ACTION ITEM
Leaving out pictures, output exactly the lines below from the one that has "То, что с ним начал разговаривать (101, 31)" through the one that has "task-based simulation questions, simulated", and nothing else.

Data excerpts
_____
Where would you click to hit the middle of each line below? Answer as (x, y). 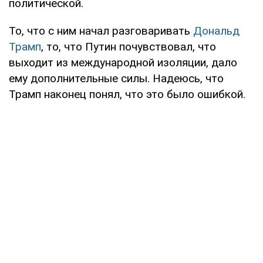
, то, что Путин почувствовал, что (129, 46)
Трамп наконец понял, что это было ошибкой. (127, 94)
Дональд (216, 31)
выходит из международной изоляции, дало (123, 62)
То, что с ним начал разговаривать (101, 31)
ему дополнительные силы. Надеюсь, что (116, 78)
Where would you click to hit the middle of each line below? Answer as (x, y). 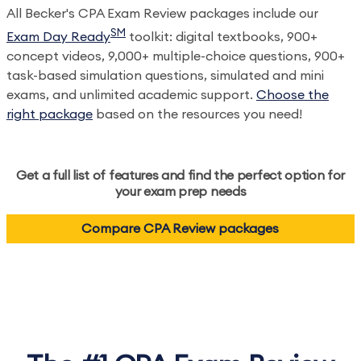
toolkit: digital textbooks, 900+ (222, 37)
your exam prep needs (180, 192)
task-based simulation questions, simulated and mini (165, 76)
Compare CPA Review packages (180, 229)
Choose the (293, 95)
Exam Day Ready (58, 37)
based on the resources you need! (199, 115)
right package (50, 115)
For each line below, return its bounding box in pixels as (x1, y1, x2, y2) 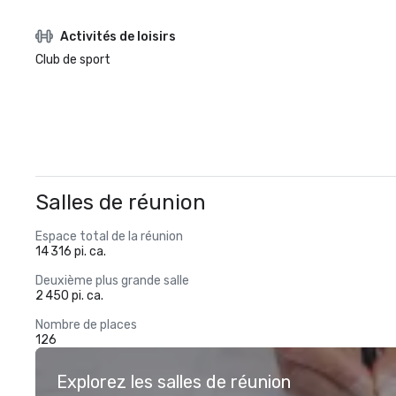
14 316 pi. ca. (35, 244, 106, 259)
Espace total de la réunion (35, 229, 183, 244)
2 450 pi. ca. (35, 288, 103, 303)
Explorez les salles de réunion (57, 371, 291, 392)
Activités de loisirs (60, 28, 176, 44)
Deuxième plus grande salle (35, 273, 189, 288)
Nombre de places (35, 317, 137, 332)
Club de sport (35, 52, 110, 67)
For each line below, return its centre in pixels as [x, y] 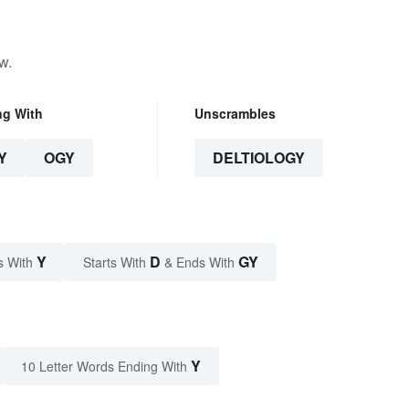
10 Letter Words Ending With [104, 367]
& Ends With [199, 262]
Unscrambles [235, 114]
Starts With [116, 262]
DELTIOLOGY [258, 158]
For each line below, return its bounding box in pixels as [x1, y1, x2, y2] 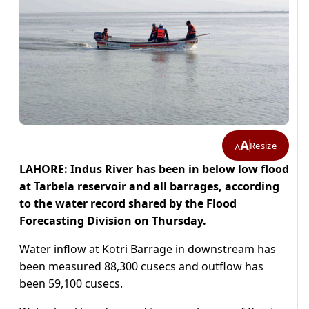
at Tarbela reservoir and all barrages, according [19, 179, 279, 195]
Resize [250, 139, 277, 152]
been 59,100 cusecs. [19, 276, 123, 292]
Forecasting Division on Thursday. [19, 213, 206, 229]
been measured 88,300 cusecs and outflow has [19, 259, 263, 275]
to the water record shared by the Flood [19, 196, 237, 212]
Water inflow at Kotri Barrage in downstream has [19, 241, 276, 257]
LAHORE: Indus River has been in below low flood [19, 161, 289, 177]
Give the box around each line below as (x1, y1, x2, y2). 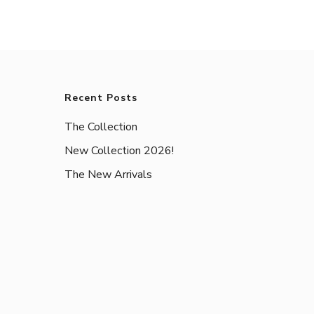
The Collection (64, 118, 137, 135)
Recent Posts (64, 90, 137, 104)
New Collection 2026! (64, 142, 174, 158)
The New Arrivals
_____
EXERCISE OUTPUT
То, что с ним начал разговаривать (101, 31)
ему дополнительные силы. Надеюсь, что (116, 78)
Where would you click to hit the middle of each line below? Answer as (x, y). 
toolkit: digital textbooks, 900+ (222, 37)
your exam prep needs (180, 192)
task-based simulation questions, simulated and mini (165, 76)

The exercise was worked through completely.